ベトナム統計総局(GSO)のデータでは、2024年時点で人口約1億人、平均年齢は約33歳と若年層が厚く、ミドルクラスの拡大とともに「ちょっと贅沢な飲食体験」への支出が拡大しています[要出典]。Highlands Coffee、Phúc Long、The Coffee Houseなど大手チェーンが抹茶ドリンクを定番化し、SNS発のローカルブランドも次々と立ち上がっています。
加えて、日越両国の経済連携協定(VJEPA・AJCEP)、CPTPPの発効により、日本産食品の関税優遇が活用できることも追い風です。特に粉末抹茶のHSコード(0902.10.10 / 0902.20.10)では、原産地証明書を添付すれば実効税率を大幅に下げられる枠組みが整っています。
「コスト見合いのカフェグレード」と「プレミアム個包装」の双方に需要があり、サプライヤー選定の幅が広いことも、ベトナム市場の魅力です。
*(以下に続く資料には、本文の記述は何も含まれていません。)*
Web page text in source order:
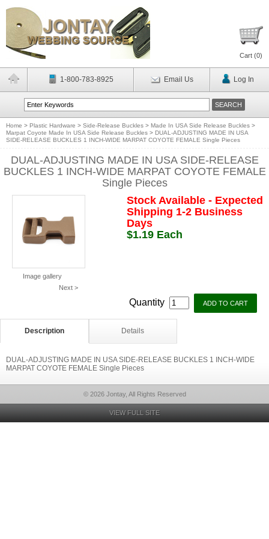
Cart (0)
1-800-783-8925 Email Us Log In
Home > Plastic Hardware > Side-Release Buckles > Made In USA Side Release Buckles >
Marpat Coyote Made In USA Side Release Buckles > DUAL-ADJUSTING MADE IN USA
SIDE-RELEASE BUCKLES 1 INCH-WIDE MARPAT COYOTE FEMALE Single Pieces
DUAL-ADJUSTING MADE IN USA SIDE-RELEASE
BUCKLES 1 INCH-WIDE MARPAT COYOTE FEMALE
Single Pieces
Image gallery
Next >
Stock Available - Expected
Shipping 1-2 Business
Days
$1.19 Each
Quantity
Description Details
DUAL-ADJUSTING MADE IN USA SIDE-RELEASE BUCKLES 1 INCH-WIDE
MARPAT COYOTE FEMALE Single Pieces
© 2026 Jontay, All Rights Reserved
VIEW FULL SITE
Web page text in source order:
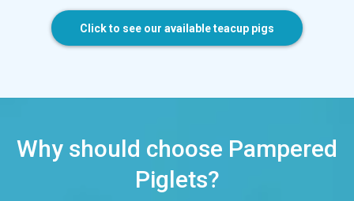
Click to see our available teacup pigs
Why should choose Pampered
Piglets?
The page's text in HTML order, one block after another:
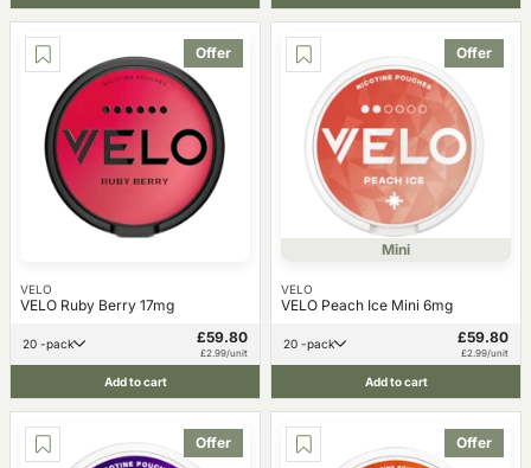
Offer
VELO
VELO Ruby Berry 17mg
20 -pack £59.80
£2.99/unit
Add to cart
Offer
Mini
VELO
VELO Peach Ice Mini 6mg
20 -pack £59.80
£2.99/unit
Add to cart
Offer Offer
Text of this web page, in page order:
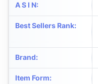
A S I N:
Best Sellers Rank:
Brand:
Item Form:
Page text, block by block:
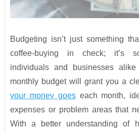
Budgeting isn’t just something
coffee-buying in check; it’s
individuals and businesses
monthly budget will grant you a
your money goeseach month,
expenses or problem areas that
With a better understanding of
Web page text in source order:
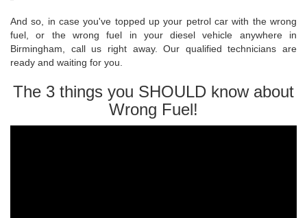
And so, in case you've topped up your petrol car with the wrong
fuel, or the wrong fuel in your diesel vehicle anywhere in
Birmingham, call us right away. Our qualified technicians are
ready and waiting for you.
The 3 things you SHOULD know about
Wrong Fuel!
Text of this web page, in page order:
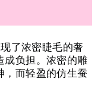
了浓密睫毛的奢
成负担。浓密的雕
，而轻盈的仿生蚕
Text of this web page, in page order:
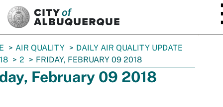
AIR QUALITY
DAILY AIR QUALITY UPDATE
2 FRIDAY, FEBRUARY 09 2018
February 09 2018
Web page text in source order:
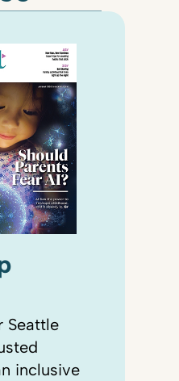
Seattle
inclusive
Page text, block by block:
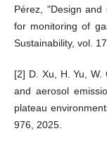
Pérez, "Design
for monitoring of
Sustainability, vol.
[2] D. Xu, H. Yu,
and aerosol
plateau
976, 2025.

日本産抹茶を、品質・規制対応・物流の3点で安定供給できるサプライヤーを早期に確保することが、参入の起点になります。
しかし「書類で詰む」のがベトナム輸出のリアル

一方で、ベトナム輸出は「商品が良ければ売れる」という単純な構図ではありません。多くの海外バイヤーが直面するのが、書類整備の甘さによる通関ストップです。
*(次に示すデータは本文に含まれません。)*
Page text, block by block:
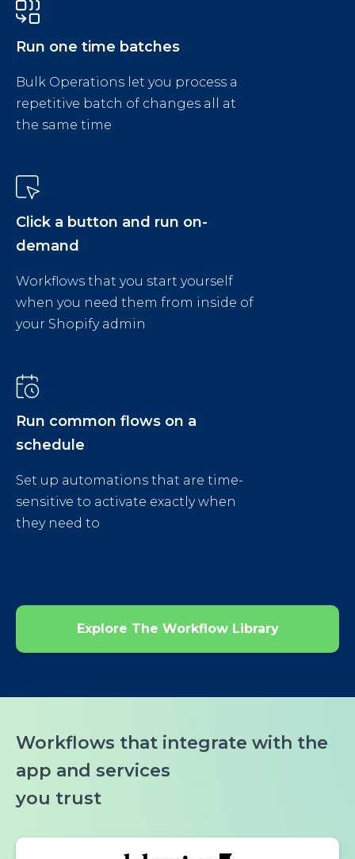
Run one time batches
Bulk Operations let you process a
repetitive batch of changes all at
the same time
Click a button and run on-
demand
Workflows that you start yourself
when you need them from inside of
your Shopify admin
Run common flows on a
schedule
Set up automations that are time-
sensitive to activate exactly when
they need to
Explore The Workflow Library
Workflows that integrate with the
app and services
you trust
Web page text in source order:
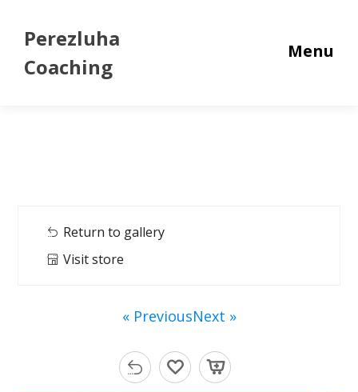
Perezluha
Coaching
Menu
Return to gallery
Visit store
« PreviousNext »
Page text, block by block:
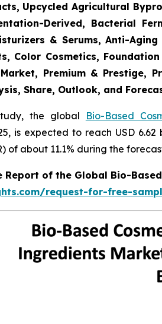
Upcycled Agricultural
Derived, Bacterial
& Serums, Anti-
Color Cosmetics,
Premium & Prestige,
Share, Outlook, and
the global Bio-Based
is expected to reach USD
of about 11.1% during the
Report of the Global Bio-
request-for-free-
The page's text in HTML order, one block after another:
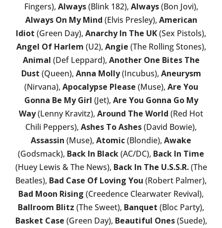
Fingers), Always(Blink 182), Always(Bon Jovi),
Always On My Mind (Elvis Presley), American
Idiot (Green Day), Anarchy In The UK(Sex Pistols),
Angel Of Harlem (U2), Angie (The Rolling Stones),
Animal (Def Leppard), Another One Bites The
Dust (Queen), Anna Molly(Incubus), Aneurysm
(Nirvana), Apocalypse Please (Muse), Are You
Gonna Be My Girl (Jet), Are You Gonna Go My
Way(Lenny Kravitz), Around The World (Red Hot
Chili Peppers), Ashes To Ashes(David Bowie),
Assassin (Muse), Atomic(Blondie), Awake
(Godsmack), Back In Black(AC/DC), Back In Time
(Huey Lewis & The News), Back In The U.S.S.R.(The
Beatles), Bad Case Of Loving You (Robert Palmer),
Bad Moon Rising (Creedence Clearwater Revival),
Ballroom Blitz (The Sweet), Banquet (Bloc Party),
Basket Case (Green Day), Beautiful Ones(Suede),
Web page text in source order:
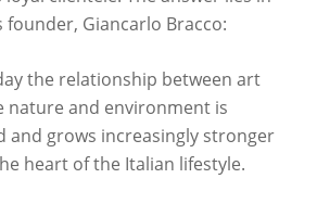
Giancarlo Bracco:
the relationship between art
nature and environment is
and grows increasingly stronger
heart of the Italian lifestyle.
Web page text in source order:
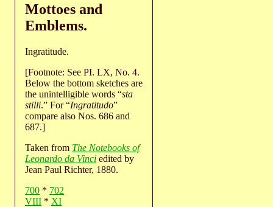
Mottoes and
Emblems.
Ingratitude.
[Footnote: See PI. LX, No. 4.
Below the bottom sketches are
the unintelligible words “sta
stilli.” For “Ingratitudo”
compare also Nos. 686 and
687.]
Taken from The Notebooks of
Leonardo da Vinci edited by
Jean Paul Richter, 1880.
700 * 702
VIII * XI
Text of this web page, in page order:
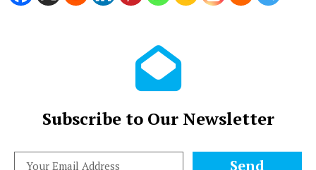
Subscribe to Our Newsletter
Send
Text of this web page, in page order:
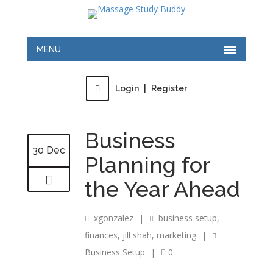
MENU
Login Register
30 Dec
Business
Planning for
the Year Ahead
xgonzalez | business setup,
finances, jill shah, marketing
|
Business Setup
| 0
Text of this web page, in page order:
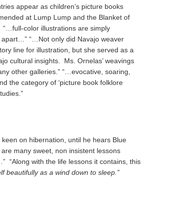
appear as children’s picture books
at Lump Lump and the Blanket of
color illustrations are simply
“…Not only did Navajo weaver
line for illustration, but she served as a
cultural insights. Ms. Ornelas’ weavings
other galleries.” “…evocative, soaring,
the category of ‘picture book folklore
on hibernation, until he hears Blue
many sweet, non insistent lessons
“Along with the life lessons it contains, this
beautifully as a wind down to sleep.”

ベトナム食品安全法(Law on Food Safety 55/2010/QH12)とDecree 15/2018/ND-CPに基づき、ベトナムに輸入されるすべての食品(粉末抹茶を含む)は、「製品自己公表書(Bản tự công bố sản phẩm)」を提出してからでないと、原則として流通させることができません。
さらに、ラベル(Nhãn hàng hóa)はDecree 43/2017/ND-CPで詳細に規定されており、ベトナム語表記・栄養成分表・賞味期限(NSX/HSD)・輸入者情報など、複数項目を満たさなければ通関を通過できません。日本国内向けのラベルをそのまま貼ったまま輸出した結果、税関で差し止められ、現地でラベル貼り直しの追加コストが発生するケースは珍しくありません。
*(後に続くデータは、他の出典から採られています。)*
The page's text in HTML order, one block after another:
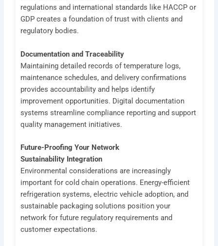
regulations and international standards like HACCP or
GDP creates a foundation of trust with clients and
regulatory bodies.
Documentation and Traceability
Maintaining detailed records of temperature logs,
maintenance schedules, and delivery confirmations
provides accountability and helps identify
improvement opportunities. Digital documentation
systems streamline compliance reporting and support
quality management initiatives.
Future-Proofing Your Network
Sustainability Integration
Environmental considerations are increasingly
important for cold chain operations. Energy-efficient
refrigeration systems, electric vehicle adoption, and
sustainable packaging solutions position your
network for future regulatory requirements and
customer expectations.
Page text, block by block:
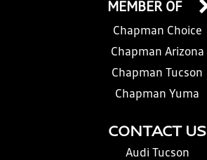
CONTACT US
Audi Tucson
MEMBER OF
Chapman Choice
Chapman Arizona
Chapman Tucson
Chapman Yuma
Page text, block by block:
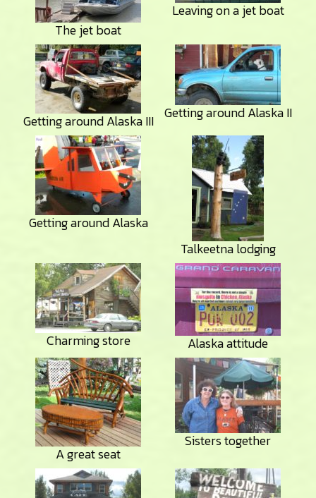
The jet boat
Leaving on a jet boat
Getting around Alaska III Getting around Alaska II
Getting around Alaska
Talkeetna lodging
Charming store Alaska attitude
A great seat
Sisters together
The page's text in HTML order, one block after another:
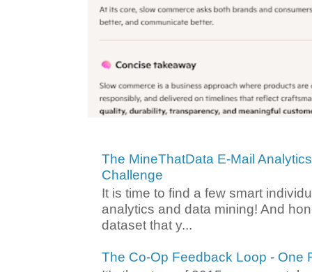
The MineThatData E-Mail
Challenge
It is time to find a few smart
analytics and data mining! And
dataset that y...
The Co-Op Feedback Loop - One
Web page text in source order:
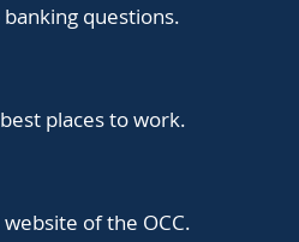
questions.
places to work.
of the OCC.
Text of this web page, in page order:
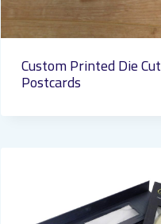
Custom Printed Die Cut
Postcards
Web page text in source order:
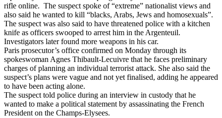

「中国産より高くても、日本産を扱いたい」というベトナムの優良バイヤーは増えています。しかし、書類不備で納期が遅れれば、その信頼関係は一瞬で崩れます。サプライヤー選定の段階で、輸出書類対応の実績を確認することが、何よりの保険になります。
ベトナム食品輸入の規制マップ全体像
ベトナムへ食品を輸入するうえで、関係する法令・機関は複数あります。それらを最初に俯瞰しておくと、書類準備の優先順位が見えてきます。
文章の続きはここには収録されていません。